Schweizerisches Aktienrecht: Liberierung des Aktienkapitals mit Bitcoins

Nicolas Facincani
VOILLAT FACINCANI SUTTER + PARTER
Rechtsanwalt/-anwältin (eingetragen ins Anwaltsregister)
Fortunagasse 11-15 / Rennweg
8001 Zürich

Im Rahmen der Schaffung neuer Aktien (bei einer Gründung oder Kapitalerhöhung) sieht das Gesetz verschiedene Liberierungsmöglichkeiten vor.

Klassisch ist die Barliberierung. Dabei wird im Rahmen einer Gründung oder Kapitalerhöhung Bargeld auf ein Sperrkonto bei einer Schweizerischen Bank einbezahlt und das Geld wird freigegeben, sobald die Gründung bzw. Kapitalerhöhung im Handelsregister eingetragen ist.

Neben der Barliberierung sieht das Gesetz noch weitere Möglichkeiten wie etwa die Liberierung durch Sacheinlage vor. Eine Sacheinlage liegt vor, wenn die Liberierungsschuld des Gründers bzw. Zeichners durch die Übertragung von Sachen oder von anderen Vermögenswerten getilgt wird. Sacheinlagefähig sind aber nur Gegenstände des Rechtsverkehrs, die einen Verkehrswert haben und nach den Grundsätzen der ordnungsgemässen Rechnungslegung aktivierungsfähig sind.

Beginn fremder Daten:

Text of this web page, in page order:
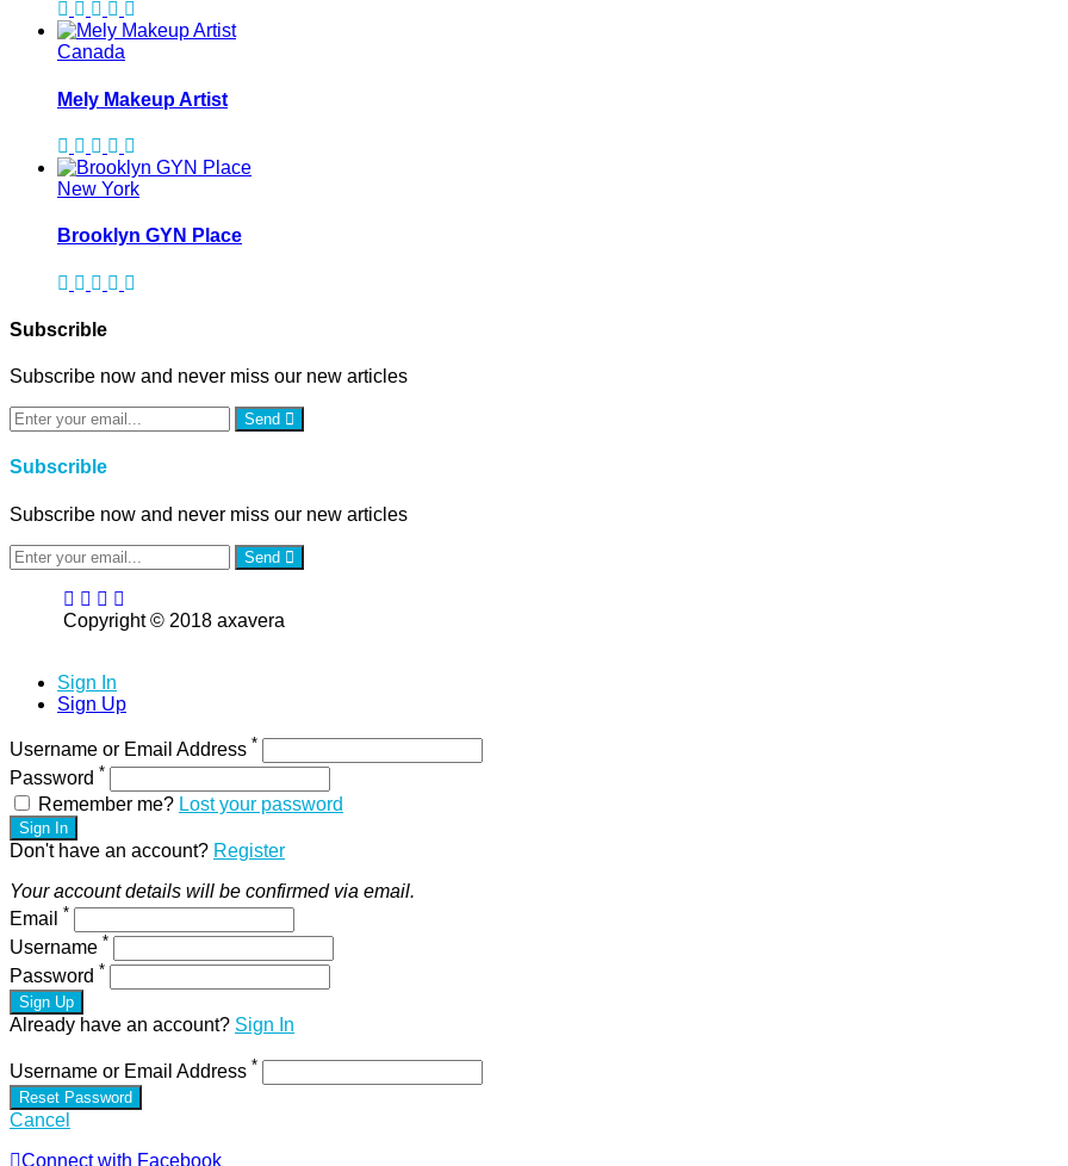
Canada
Mely Makeup Artist
New York
Brooklyn GYN Place
Subscrible
Subscribe now and never miss our new articles
Send
Subscrible
Subscribe now and never miss our new articles
Send
Copyright © 2018 axavera
Sign In
Sign Up
Username or Email Address *
Password *
Remember me? Lost your password
Sign In
Don't have an account? Register
Your account details will be confirmed via email.
Email *
Username *
Password *
Sign Up
Already have an account? Sign In
Username or Email Address *
Reset Password
Cancel
Connect with Facebook
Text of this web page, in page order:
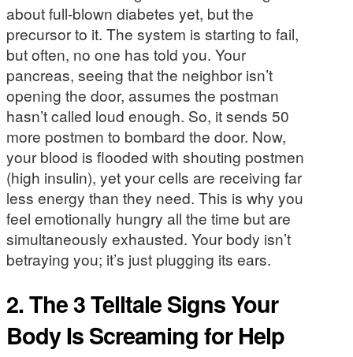
about full-blown diabetes yet, but the
precursor to it. The system is starting to fail,
but often, no one has told you. Your
pancreas, seeing that the neighbor isn’t
opening the door, assumes the postman
hasn’t called loud enough. So, it sends 50
more postmen to bombard the door. Now,
your blood is flooded with shouting postmen
(high insulin), yet your cells are receiving far
less energy than they need. This is why you
feel emotionally hungry all the time but are
simultaneously exhausted. Your body isn’t
betraying you; it’s just plugging its ears.
2. The 3 Telltale Signs Your
Body Is Screaming for Help

Im Zusammenhang mit der Sacheinlageliberieurung sieht das Gesetz verschiedene Schutzmechanismen vor:

Unter anderem müssen die Gründer in einem schriftlichen Bericht Rechenschaft über die Art und den Zustand von Sacheinlagen und die Angemessenheit der Bewertung geben. Ein zugelassener Revisor muss den Gründungsbericht zu prüfen und schriftlich zu bestätigen, dass dieser vollständig und richtig ist. Weiter muss die Sacheinlage in den Statuten der Gesellschaft sowie im Handelsregistereintrag der Gesellschaft offengelegt werden.

Zu Beginn des Monats September 2017 hat das Handelsregisteramt Zug bekanntgegeben, dass auch die Liberierung mit Bitoins im Rahmen einer Sacheinlage akzeptiert werde.

Am 28. September 2017 wurde im Schweizerischen Handelsamtsblatt die Gründung der Blockchain & Cryptocurrency Services Zug AG bekannt gegeben. Ihr Aktienkapital von CHF 100‘000 ist zu 50% liberiert, wobei die Liberierung der CHF 50‘000 gemäss Publikation durch die Einlage von 19 Bitcoins erfolgte.

Die vorstehenden Ausführungen sind analog für die GmbH anwendbar. Es ist davon auszugehen, dass auch weitere Handelsregisterämter die Einlage von Bitcoins als Sacheinlage zulassen werden.